The 2nd generation - Interview with net.artist Rick Silva

Rick Silva is one of the up & coming net.artists. He recently became represented in Rhizome's ArtBase with the work Swound and he is participating with two works at the whitneybiennial.com - an internet based alternative to the biennial show at the Whitney. Rick was born in São Paulo, Brazil, in 1977, and moved with his family to the US in 1986. Rick just graduated from University of Colorado at Boulder. kopenhagen.dk exchanged e-mails with Rick Silva to hear about his works of art and his views on net.art. By Kristine Ploug.

I first heard about your work in Rhizomes net.art newsletter. You were presented as one of the new, young net.artist in the tradition of JoDi and Superbad. How do you feel about that presentation - do you see yourself as following in somebody's footsteps?

My net art work Swound at it's base is very much like jodi.org or superbad.com, that is, it uses linking screens that share similar differences. As far as following in the footsteps, I guess it depends on whether we are talking about following in the footsteps of the medium or of the message. As far as the message goes I think I'm offering something new to the net which is more akin to artists like Bruce Connor or Bill Viola, but as far as medium goes, yes, i see myself as following in the footsteps of the early net.artists.

How did you get in to net.art?

I studied film at the University of Colorado where the vibe is very experimental with teachers Stan Brakhage and Phil Solomon being the core of the program there.

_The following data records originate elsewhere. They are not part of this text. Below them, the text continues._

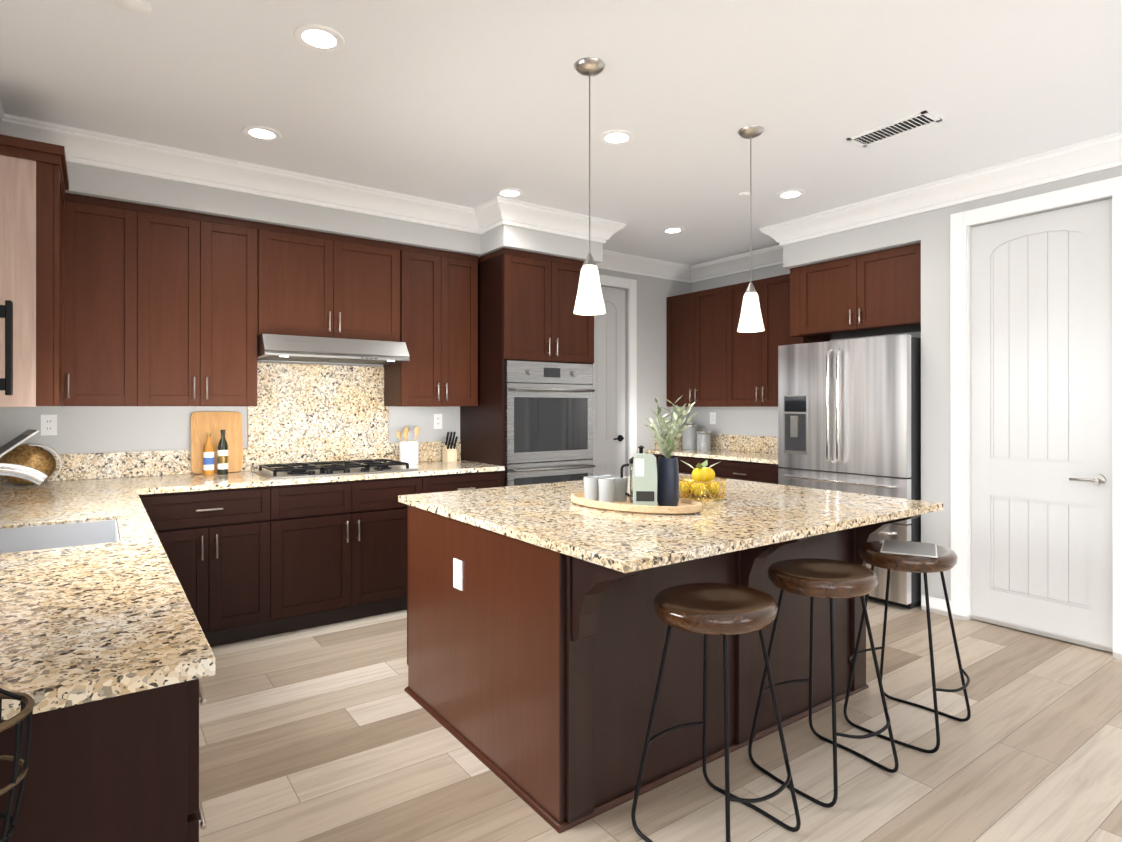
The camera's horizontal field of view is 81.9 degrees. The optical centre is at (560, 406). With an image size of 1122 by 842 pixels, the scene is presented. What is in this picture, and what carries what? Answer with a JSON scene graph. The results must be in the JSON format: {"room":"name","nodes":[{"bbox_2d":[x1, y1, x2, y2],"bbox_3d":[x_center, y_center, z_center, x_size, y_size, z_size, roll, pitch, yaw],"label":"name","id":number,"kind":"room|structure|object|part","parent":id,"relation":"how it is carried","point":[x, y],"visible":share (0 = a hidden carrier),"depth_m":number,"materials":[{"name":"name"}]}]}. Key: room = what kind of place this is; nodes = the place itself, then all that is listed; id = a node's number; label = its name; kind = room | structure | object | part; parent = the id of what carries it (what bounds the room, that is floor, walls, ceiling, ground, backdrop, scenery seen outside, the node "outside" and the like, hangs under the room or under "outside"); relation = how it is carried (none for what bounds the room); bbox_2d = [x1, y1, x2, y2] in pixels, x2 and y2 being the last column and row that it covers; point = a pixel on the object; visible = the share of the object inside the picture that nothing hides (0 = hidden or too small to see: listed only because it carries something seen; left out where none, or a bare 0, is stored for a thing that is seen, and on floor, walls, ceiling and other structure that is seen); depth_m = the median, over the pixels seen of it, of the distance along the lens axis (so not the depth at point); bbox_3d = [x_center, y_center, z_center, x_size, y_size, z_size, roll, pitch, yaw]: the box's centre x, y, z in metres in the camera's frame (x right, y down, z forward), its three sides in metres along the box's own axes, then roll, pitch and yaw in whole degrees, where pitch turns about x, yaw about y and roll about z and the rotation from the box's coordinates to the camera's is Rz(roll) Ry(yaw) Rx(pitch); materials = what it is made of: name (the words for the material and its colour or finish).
{"room":"kitchen","nodes":[
{"label":"kitchen","id":0,"kind":"room"},
{"bbox_2d":[0,162,1121,600],"bbox_3d":[1.049,-0.041,2.364,5.680,2.740,8.320,0,0,-36],"label":"wall","id":1,"kind":"structure","parent":0,"point":[116,428],"depth_m":4.19,"materials":[{"name":"paint"}]},
{"bbox_2d":[0,134,7,405],"bbox_3d":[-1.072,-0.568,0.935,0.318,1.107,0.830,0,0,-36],"label":"upper cabinet","id":2,"kind":"object","parent":1,"relation":"attached to","point":[3,138],"depth_m":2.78,"materials":[{"name":"brown wood"}]},
{"bbox_2d":[0,102,7,135],"bbox_3d":[-0.780,-1.343,0.358,0.125,0.142,6.950,0,0,-36],"label":"crown molding","id":3,"kind":"structure","parent":1,"relation":"attached to","point":[3,117],"depth_m":3.13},
{"bbox_2d":[0,136,79,406],"bbox_3d":[-2.554,-0.580,3.061,0.389,1.160,0.626,0,0,-36],"label":"upper cabinet","id":4,"kind":"object","parent":1,"relation":"attached to","point":[41,216],"depth_m":2.86,"materials":[{"name":"brown wood"}]},
{"bbox_2d":[41,415,56,435],"bbox_3d":[-2.869,0.105,3.621,0.072,0.116,0.008,0,0,-36],"label":"electrical outlet plate","id":5,"kind":"object","parent":1,"relation":"attached to","point":[48,424],"depth_m":3.62,"materials":[{"name":"white plastic"}]},
{"bbox_2d":[76,195,155,405],"bbox_3d":[-2.540,-0.559,3.608,0.398,1.119,0.407,0,0,-36],"label":"upper cabinet","id":6,"kind":"object","parent":1,"relation":"attached to","point":[114,238],"depth_m":3.52,"materials":[{"name":"brown wood"}]},
{"bbox_2d":[152,207,271,409],"bbox_3d":[-2.193,-0.559,3.895,0.735,1.119,0.346,0,0,-36],"label":"upper cabinet","id":7,"kind":"object","parent":1,"relation":"attached to","point":[212,275],"depth_m":3.78,"materials":[{"name":"brown wood"}]},
{"bbox_2d":[8,114,495,234],"bbox_3d":[-1.622,-1.338,3.944,2.640,0.142,0.140,0,0,-36],"label":"crown molding","id":8,"kind":"structure","parent":1,"relation":"attached to","point":[97,149],"depth_m":3.76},
{"bbox_2d":[272,225,403,341],"bbox_3d":[-1.574,-0.777,4.340,0.910,0.681,0.346,0,0,-36],"label":"upper cabinet","id":9,"kind":"object","parent":1,"relation":"attached to","point":[328,285],"depth_m":4.21,"materials":[{"name":"brown wood"}]},
{"bbox_2d":[257,334,409,364],"bbox_3d":[-1.524,-0.367,4.274,0.901,0.135,0.504,0,0,-36],"label":"range hood","id":10,"kind":"object","parent":9,"relation":"attached to","point":[274,347],"visible":0.92,"depth_m":4.09,"materials":[{"name":"silver metal"}]},
{"bbox_2d":[0,434,681,481],"bbox_3d":[-0.865,0.347,5.049,5.414,0.150,0.020,0,0,-36],"label":"backsplash","id":11,"kind":"structure","parent":1,"relation":"attached to","point":[137,464],"depth_m":3.85,"materials":[{"name":"beige stone"}]},
{"bbox_2d":[372,245,479,409],"bbox_3d":[-0.988,-0.558,4.760,0.667,1.119,0.346,0,0,-36],"label":"upper cabinet","id":12,"kind":"object","parent":1,"relation":"attached to","point":[442,288],"depth_m":4.64,"materials":[{"name":"brown wood"}]},
{"bbox_2d":[433,414,441,428],"bbox_3d":[-0.952,0.117,4.997,0.072,0.116,0.008,0,0,-36],"label":"electrical outlet plate","id":13,"kind":"object","parent":1,"relation":"attached to","point":[437,418],"depth_m":4.99,"materials":[{"name":"white plastic"}]},
{"bbox_2d":[480,248,593,369],"bbox_3d":[-0.268,-0.722,5.074,0.811,0.789,0.676,0,0,-36],"label":"upper cabinet","id":14,"kind":"object","parent":1,"relation":"attached to","point":[528,299],"depth_m":4.74,"materials":[{"name":"brown wood"}]},
{"bbox_2d":[505,360,594,486],"bbox_3d":[-0.231,0.349,5.022,0.774,1.347,0.689,0,0,-36],"label":"wall oven","id":15,"kind":"object","parent":14,"relation":"in","point":[548,422],"visible":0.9,"depth_m":4.76,"materials":[{"name":"grey metal"}]},
{"bbox_2d":[484,196,625,243],"bbox_3d":[-0.004,-1.337,4.716,1.140,0.142,0.135,0,0,-36],"label":"crown molding","id":16,"kind":"structure","parent":1,"relation":"attached to","point":[498,211],"depth_m":4.63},
{"bbox_2d":[593,286,624,475],"bbox_3d":[0.296,0.106,5.926,0.800,2.438,0.095,0,0,-36],"label":"pantry door","id":17,"kind":"structure","parent":1,"relation":"in","point":[609,400],"depth_m":6.07,"materials":[{"name":"white wood"}]},
{"bbox_2d":[599,274,636,475],"bbox_3d":[0.317,0.063,5.897,0.990,2.540,0.026,0,0,-36],"label":"door frame","id":18,"kind":"structure","parent":1,"relation":"attached to","point":[630,284],"depth_m":6.14,"materials":[{"name":"white wood"}]},
{"bbox_2d":[596,250,693,282],"bbox_3d":[0.651,-1.336,6.077,1.760,0.142,0.125,0,0,-36],"label":"crown molding","id":19,"kind":"structure","parent":1,"relation":"attached to","point":[614,261],"depth_m":6.18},
{"bbox_2d":[667,287,719,406],"bbox_3d":[1.425,-0.541,6.203,0.346,1.090,0.815,0,0,-36],"label":"upper cabinet","id":20,"kind":"object","parent":1,"relation":"attached to","point":[693,319],"depth_m":6.13,"materials":[{"name":"brown wood"}]},
{"bbox_2d":[710,412,715,423],"bbox_3d":[1.501,0.119,6.393,0.008,0.116,0.072,0,0,-36],"label":"electrical outlet plate","id":21,"kind":"object","parent":1,"relation":"attached to","point":[712,414],"depth_m":6.39,"materials":[{"name":"white plastic"}]},
{"bbox_2d":[692,250,782,281],"bbox_3d":[1.759,-1.336,5.934,0.125,0.142,1.350,0,0,-36],"label":"crown molding","id":22,"kind":"structure","parent":1,"relation":"attached to","point":[739,263],"depth_m":6.09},
{"bbox_2d":[711,434,777,453],"bbox_3d":[1.772,0.348,5.999,0.020,0.150,1.512,0,0,-36],"label":"backsplash","id":23,"kind":"structure","parent":1,"relation":"attached to","point":[762,444],"depth_m":6.05,"materials":[{"name":"beige stone"}]},
{"bbox_2d":[720,274,814,406],"bbox_3d":[1.832,-0.542,5.635,0.346,1.090,0.816,0,0,-36],"label":"upper cabinet","id":24,"kind":"object","parent":1,"relation":"attached to","point":[748,360],"depth_m":5.58,"materials":[{"name":"brown wood"}]},
{"bbox_2d":[768,246,782,253],"bbox_3d":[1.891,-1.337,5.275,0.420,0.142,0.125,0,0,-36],"label":"crown molding","id":25,"kind":"structure","parent":1,"relation":"attached to","point":[780,251],"depth_m":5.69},
{"bbox_2d":[788,243,920,341],"bbox_3d":[2.310,-0.821,4.841,0.496,0.535,1.024,0,0,-36],"label":"upper cabinet","id":26,"kind":"object","parent":1,"relation":"attached to","point":[876,293],"depth_m":4.68,"materials":[{"name":"brown wood"}]},
{"bbox_2d":[921,594,950,616],"bbox_3d":[2.517,1.280,2.967,1.230,0.100,7.350,0,0,-36],"label":"baseboard","id":27,"kind":"structure","parent":1,"relation":"attached to","point":[937,605],"depth_m":4.15,"materials":[{"name":"white wood"}]},
{"bbox_2d":[759,131,1121,249],"bbox_3d":[3.368,-1.340,2.734,0.125,0.142,5.975,0,0,-36],"label":"crown molding","id":28,"kind":"structure","parent":1,"relation":"attached to","point":[1104,152],"depth_m":3.97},
{"bbox_2d":[950,176,1121,659],"bbox_3d":[2.721,0.060,3.718,0.026,2.540,0.890,0,0,-36],"label":"door frame","id":29,"kind":"structure","parent":1,"relation":"attached to","point":[961,222],"depth_m":4.01,"materials":[{"name":"white wood"}]},
{"bbox_2d":[971,198,1112,652],"bbox_3d":[2.749,0.103,3.738,0.095,2.438,0.700,0,0,-36],"label":"closet door","id":30,"kind":"structure","parent":1,"relation":"in","point":[1041,448],"depth_m":3.73,"materials":[{"name":"white wood"}]},
{"bbox_2d":[0,0,1121,265],"bbox_3d":[1.128,-1.451,2.342,6.140,0.080,8.550,0,0,-36],"label":"ceiling","id":31,"kind":"structure","parent":0,"point":[468,102],"depth_m":2.91,"materials":[{"name":"paint"}]},
{"bbox_2d":[114,0,150,14],"bbox_3d":[-1.498,-1.403,2.261,0.110,0.016,0.110,0,0,-36],"label":"smoke detector","id":32,"kind":"object","parent":31,"relation":"attached to","point":[139,7],"visible":0.94,"depth_m":2.26,"materials":[{"name":"white plastic"}]},
{"bbox_2d":[242,125,280,140],"bbox_3d":[-1.543,-1.407,3.337,0.184,0.006,0.184,0,0,-36],"label":"recessed light","id":33,"kind":"object","parent":31,"relation":"in","point":[264,133],"visible":1,"depth_m":3.33,"materials":[{"name":"white plastic"}]},
{"bbox_2d":[293,24,344,51],"bbox_3d":[-0.925,-1.408,2.475,0.184,0.006,0.184,0,0,-36],"label":"recessed light","id":34,"kind":"object","parent":31,"relation":"in","point":[325,38],"visible":1,"depth_m":2.47,"materials":[{"name":"white"}]},
{"bbox_2d":[496,188,523,197],"bbox_3d":[-0.337,-1.406,4.263,0.184,0.006,0.184,0,0,-36],"label":"recessed light","id":35,"kind":"object","parent":31,"relation":"in","point":[508,192],"visible":1,"depth_m":4.25,"materials":[{"name":"white"}]},
{"bbox_2d":[574,57,605,314],"bbox_3d":[0.118,-0.898,2.676,0.134,1.024,0.134,0,0,-36],"label":"pendant light","id":36,"kind":"object","parent":31,"relation":"hanging from","point":[589,300],"visible":0.98,"depth_m":2.64,"materials":[{"name":"white glass"}]},
{"bbox_2d":[599,130,633,144],"bbox_3d":[0.292,-1.407,3.386,0.184,0.006,0.184,0,0,-36],"label":"recessed light","id":37,"kind":"object","parent":31,"relation":"in","point":[615,137],"visible":1,"depth_m":3.38,"materials":[{"name":"white"}]},
{"bbox_2d":[661,227,683,233],"bbox_3d":[0.894,-1.405,5.172,0.184,0.006,0.184,0,0,-36],"label":"recessed light","id":38,"kind":"object","parent":31,"relation":"in","point":[671,230],"visible":0.98,"depth_m":5.17,"materials":[{"name":"white"}]},
{"bbox_2d":[739,192,749,196],"bbox_3d":[1.213,-1.401,4.281,0.070,0.016,0.070,0,0,-36],"label":"smoke detector","id":39,"kind":"object","parent":31,"relation":"attached to","point":[743,194],"visible":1,"depth_m":4.26,"materials":[{"name":"white plastic"}]},
{"bbox_2d":[737,125,764,331],"bbox_3d":[0.971,-0.897,3.306,0.134,1.024,0.134,0,0,-36],"label":"pendant light","id":40,"kind":"object","parent":31,"relation":"hanging from","point":[750,320],"visible":1,"depth_m":3.27,"materials":[{"name":"white glass"}]},
{"bbox_2d":[776,190,804,198],"bbox_3d":[1.524,-1.406,4.294,0.184,0.006,0.184,0,0,-36],"label":"recessed light","id":41,"kind":"object","parent":31,"relation":"in","point":[787,194],"visible":1,"depth_m":4.29,"materials":[{"name":"white plastic"}]},
{"bbox_2d":[846,110,941,146],"bbox_3d":[1.689,-1.404,3.293,0.170,0.012,0.400,0,0,-36],"label":"ceiling vent","id":42,"kind":"object","parent":31,"relation":"in","point":[922,119],"visible":0.98,"depth_m":3.28,"materials":[{"name":"grey metal"}]},
{"bbox_2d":[199,599,1121,841],"bbox_3d":[1.128,1.369,2.339,6.140,0.080,8.550,0,0,-36],"label":"floor","id":43,"kind":"structure","parent":0,"point":[334,732],"depth_m":2.43,"materials":[{"name":"brown wood"}]},
{"bbox_2d":[0,688,34,841],"bbox_3d":[-0.741,0.775,0.789,0.260,1.101,0.260,0,0,-36],"label":"wire basket stand","id":44,"kind":"object","parent":43,"relation":"on","point":[27,707],"visible":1,"depth_m":0.82,"materials":[{"name":"black metal"}]},
{"bbox_2d":[0,682,206,841],"bbox_3d":[-1.000,0.888,1.098,0.628,0.878,0.509,0,0,-36],"label":"base cabinet","id":45,"kind":"object","parent":43,"relation":"on","point":[125,769],"depth_m":1.00,"materials":[{"name":"brown wood"}]},
{"bbox_2d":[0,538,215,722],"bbox_3d":[-1.190,0.433,1.379,0.647,0.031,1.210,0,0,-36],"label":"countertop","id":46,"kind":"structure","parent":45,"relation":"on","point":[91,623],"depth_m":1.22,"materials":[{"name":"beige stone"}]},
{"bbox_2d":[0,519,119,553],"bbox_3d":[-1.710,0.531,2.101,0.447,0.202,0.567,0,0,-36],"label":"sink","id":47,"kind":"object","parent":46,"relation":"in","point":[45,535],"depth_m":2.35,"materials":[{"name":"silver metal"}]},
{"bbox_2d":[120,522,147,541],"bbox_3d":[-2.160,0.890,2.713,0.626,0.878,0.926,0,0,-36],"label":"countertop","id":48,"kind":"structure","parent":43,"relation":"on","point":[134,529],"depth_m":2.18,"materials":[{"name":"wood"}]},
{"bbox_2d":[140,482,287,645],"bbox_3d":[-2.076,0.891,3.732,0.738,0.878,0.745,0,0,-36],"label":"base cabinet","id":49,"kind":"object","parent":43,"relation":"on","point":[227,545],"depth_m":3.56,"materials":[{"name":"brown wood"}]},
{"bbox_2d":[0,478,147,529],"bbox_3d":[-2.350,0.435,2.994,0.647,0.031,1.627,0,0,-36],"label":"countertop","id":50,"kind":"structure","parent":49,"relation":"on","point":[77,499],"depth_m":2.82,"materials":[{"name":"beige stone"}]},
{"bbox_2d":[0,463,47,484],"bbox_3d":[-1.827,0.299,2.045,0.324,0.238,0.099,0,0,-36],"label":"faucet","id":51,"kind":"object","parent":50,"relation":"on","point":[35,476],"visible":1,"depth_m":2.07,"materials":[{"name":"silver metal"}]},
{"bbox_2d":[0,429,62,484],"bbox_3d":[-2.849,0.272,3.443,0.307,0.294,0.235,0,0,-36],"label":"brass bowl","id":52,"kind":"object","parent":50,"relation":"on","point":[34,456],"visible":0.88,"depth_m":3.40,"materials":[{"name":"gold metal"}]},
{"bbox_2d":[0,429,38,456],"bbox_3d":[-2.882,0.194,3.408,0.213,0.137,0.200,0,0,-36],"label":"magazine","id":53,"kind":"object","parent":52,"relation":"on","point":[13,448],"depth_m":3.39,"materials":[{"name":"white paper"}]},
{"bbox_2d":[132,458,503,493],"bbox_3d":[-1.477,0.437,4.192,2.168,0.031,0.698,0,0,-36],"label":"countertop","id":54,"kind":"structure","parent":49,"relation":"on","point":[425,469],"depth_m":3.87,"materials":[{"name":"beige stone"}]},
{"bbox_2d":[203,430,227,474],"bbox_3d":[-2.119,0.282,3.970,0.136,0.275,0.060,0,0,-24],"label":"oil bottles","id":55,"kind":"object","parent":54,"relation":"on","point":[208,459],"visible":1,"depth_m":3.96,"materials":[{"name":"orange"}]},
{"bbox_2d":[190,412,242,473],"bbox_3d":[-2.170,0.227,4.079,0.290,0.385,0.020,0,-6,-36],"label":"cutting board","id":56,"kind":"object","parent":54,"relation":"on","point":[202,424],"visible":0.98,"depth_m":4.07,"materials":[{"name":"brown wood"}]},
{"bbox_2d":[253,459,417,478],"bbox_3d":[-1.459,0.397,4.195,0.900,0.047,0.520,0,0,-36],"label":"cooktop","id":57,"kind":"object","parent":54,"relation":"in","point":[291,470],"visible":1,"depth_m":4.10,"materials":[{"name":"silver metal"}]},
{"bbox_2d":[396,426,419,464],"bbox_3d":[-1.106,0.284,4.707,0.181,0.272,0.140,0,0,-36],"label":"utensil crock","id":58,"kind":"object","parent":54,"relation":"on","point":[409,452],"visible":1,"depth_m":4.65,"materials":[{"name":"white ceramic"}]},
{"bbox_2d":[442,432,457,461],"bbox_3d":[-0.836,0.307,4.896,0.080,0.228,0.118,0,0,-36],"label":"knife block","id":59,"kind":"object","parent":54,"relation":"on","point":[449,452],"visible":1,"depth_m":4.88,"materials":[{"name":"brown wood"}]},
{"bbox_2d":[288,474,435,631],"bbox_3d":[-1.470,0.892,4.209,1.037,0.878,0.676,0,0,-36],"label":"base cabinet","id":60,"kind":"object","parent":43,"relation":"on","point":[347,541],"depth_m":3.93,"materials":[{"name":"brown wood"}]},
{"bbox_2d":[436,470,504,491],"bbox_3d":[-0.873,0.893,4.638,0.667,0.878,0.676,0,0,-36],"label":"base cabinet","id":61,"kind":"object","parent":43,"relation":"on","point":[444,482],"depth_m":4.40,"materials":[{"name":"brown wood"}]},
{"bbox_2d":[404,505,915,833],"bbox_3d":[0.434,0.891,2.937,1.798,0.878,1.510,0,0,-36],"label":"kitchen island","id":62,"kind":"object","parent":43,"relation":"on","point":[537,627],"depth_m":2.34,"materials":[{"name":"brown wood"}]},
{"bbox_2d":[453,558,462,590],"bbox_3d":[-0.414,0.674,2.593,0.008,0.116,0.072,0,0,-36],"label":"outlet","id":63,"kind":"object","parent":62,"relation":"attached to","point":[457,562],"depth_m":2.59,"materials":[{"name":"white plastic"}]},
{"bbox_2d":[398,473,942,572],"bbox_3d":[0.446,0.435,2.922,1.830,0.031,1.610,0,0,-36],"label":"island countertop","id":64,"kind":"structure","parent":62,"relation":"on","point":[751,514],"depth_m":2.41,"materials":[{"name":"beige stone"}]},
{"bbox_2d":[571,492,701,513],"bbox_3d":[0.302,0.402,2.702,0.600,0.032,0.320,0,0,36],"label":"tray","id":65,"kind":"object","parent":64,"relation":"on","point":[685,506],"visible":0.69,"depth_m":2.55,"materials":[{"name":"brown wood"}]},
{"bbox_2d":[583,475,627,502],"bbox_3d":[0.191,0.355,2.783,0.158,0.100,0.162,0,0,43],"label":"mugs","id":66,"kind":"object","parent":65,"relation":"on","point":[607,488],"visible":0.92,"depth_m":2.75,"materials":[{"name":"grey ceramic"}]},
{"bbox_2d":[620,445,644,502],"bbox_3d":[0.317,0.285,2.740,0.151,0.240,0.100,0,0,36],"label":"press","id":67,"kind":"object","parent":65,"relation":"on","point":[630,465],"visible":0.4,"depth_m":2.72,"materials":[{"name":"silver glass"}]},
{"bbox_2d":[633,453,656,505],"bbox_3d":[0.338,0.299,2.606,0.096,0.212,0.053,0,0,3],"label":"bag","id":68,"kind":"object","parent":65,"relation":"on","point":[644,479],"visible":0.94,"depth_m":2.58,"materials":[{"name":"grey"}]},
{"bbox_2d":[645,396,696,505],"bbox_3d":[0.450,0.178,2.656,0.247,0.453,0.216,0,0,36],"label":"vase","id":69,"kind":"object","parent":65,"relation":"on","point":[667,480],"visible":1,"depth_m":2.61,"materials":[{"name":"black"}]},
{"bbox_2d":[679,460,726,500],"bbox_3d":[0.637,0.334,2.955,0.236,0.169,0.236,0,0,-36],"label":"basket","id":70,"kind":"object","parent":64,"relation":"on","point":[701,485],"visible":0.92,"depth_m":2.90,"materials":[{"name":"gold metal"}]},
{"bbox_2d":[645,450,699,473],"bbox_3d":[1.317,0.894,6.111,0.626,0.878,0.835,0,0,-36],"label":"base cabinet","id":71,"kind":"object","parent":43,"relation":"on","point":[691,459],"depth_m":5.85,"materials":[{"name":"brown wood"}]},
{"bbox_2d":[631,583,800,841],"bbox_3d":[0.478,0.960,2.009,0.410,0.735,0.444,0,0,-36],"label":"stool","id":72,"kind":"object","parent":43,"relation":"on","point":[723,609],"visible":1,"depth_m":1.98,"materials":[{"name":"brown wood"}]},
{"bbox_3d":[0.478,0.626,2.009,0.400,0.067,0.360,0,0,-40],"label":"seat","id":73,"kind":"part","parent":72,"relation":"part of","materials":[{"name":"brown wood"}]},
{"bbox_2d":[700,458,783,483],"bbox_3d":[1.729,0.894,5.537,0.626,0.878,0.813,0,0,-36],"label":"base cabinet","id":74,"kind":"object","parent":43,"relation":"on","point":[729,468],"depth_m":5.31,"materials":[{"name":"brown wood"}]},
{"bbox_2d":[648,446,777,461],"bbox_3d":[1.516,0.439,5.827,0.637,0.031,1.532,0,0,-36],"label":"countertop","id":75,"kind":"structure","parent":74,"relation":"on","point":[751,455],"depth_m":5.67,"materials":[{"name":"beige stone"}]},
{"bbox_2d":[682,422,697,448],"bbox_3d":[1.274,0.287,6.390,0.152,0.272,0.152,0,0,-42],"label":"canister","id":76,"kind":"object","parent":75,"relation":"on","point":[687,433],"depth_m":6.33,"materials":[{"name":"grey metal"}]},
{"bbox_2d":[692,427,710,449],"bbox_3d":[1.379,0.317,6.243,0.138,0.212,0.138,0,0,-42],"label":"canister","id":77,"kind":"object","parent":75,"relation":"on","point":[693,437],"depth_m":6.20,"materials":[{"name":"grey metal"}]},
{"bbox_2d":[748,558,898,807],"bbox_3d":[0.952,0.960,2.361,0.409,0.735,0.444,0,0,-36],"label":"stool","id":78,"kind":"object","parent":43,"relation":"on","point":[812,578],"visible":0.92,"depth_m":2.30,"materials":[{"name":"brown wood"}]},
{"bbox_3d":[0.952,0.626,2.361,0.400,0.067,0.360,0,0,-33],"label":"seat","id":79,"kind":"part","parent":78,"relation":"part of","materials":[{"name":"brown wood"}]},
{"bbox_2d":[778,334,920,608],"bbox_3d":[2.203,0.433,4.744,0.770,1.793,0.967,0,0,-36],"label":"refrigerator","id":80,"kind":"object","parent":43,"relation":"on","point":[849,415],"visible":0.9,"depth_m":4.42,"materials":[{"name":"grey metal"}]},
{"bbox_2d":[843,540,970,753],"bbox_3d":[1.445,0.961,2.703,0.417,0.735,0.445,0,0,-36],"label":"stool","id":81,"kind":"object","parent":43,"relation":"on","point":[871,554],"visible":0.88,"depth_m":2.61,"materials":[{"name":"brown wood"}]},
{"bbox_3d":[1.445,0.627,2.703,0.400,0.067,0.360,0,0,-42],"label":"seat","id":82,"kind":"part","parent":81,"relation":"part of","materials":[{"name":"brown wood"}]},
{"bbox_2d":[880,539,937,557],"bbox_3d":[1.446,0.589,2.685,0.200,0.006,0.270,0,0,29],"label":"books","id":83,"kind":"object","parent":81,"relation":"on","point":[910,548],"visible":0.93,"depth_m":2.66,"materials":[{"name":"white"}]}
]}

I strayed away from celluloid my second year and started to do live video scratching using a computer and a homemade video mixer, that got me thinking about how traditional film and video use the computer as a filter rather than as the means. In 2001 I set up lightmovingintime.com as a vehicle for my video scratching, but the site went through five redesigns in the first couple of months, and each time the focus became less and less about the offline video I was doing and more and more about the possibilities of the moving image online, the interface, and the interaction with the site visitor. There is still a corner for video streams on the site, but the net.art works are definitely the feature presentation.

Will you explain, in your words, what goes on in your work Swound?

The opening screen triggers a soundscape and you can choose from three blind (black on black) buttons, when you press one of them, another screen opens up which triggers a new soundscape and once again you have to feel your way to the next screen. You can skip around 40 screens by way of 120 links.

You initially started as a DJ - is the music in Swound your own work or is it sampled?

Elements of both are included, I've always loved a good song cover or remix, or when an old rap record is mixed in with a new breakbeat record. I made all the sounds in Swound using virtual instruments or by sampling downloaded songs from Napster or Morpheus. Music is still the main commodity of file sharing and the soundscapes in Swound are inspired by these compressed packets of music spiraling inside our phone lines.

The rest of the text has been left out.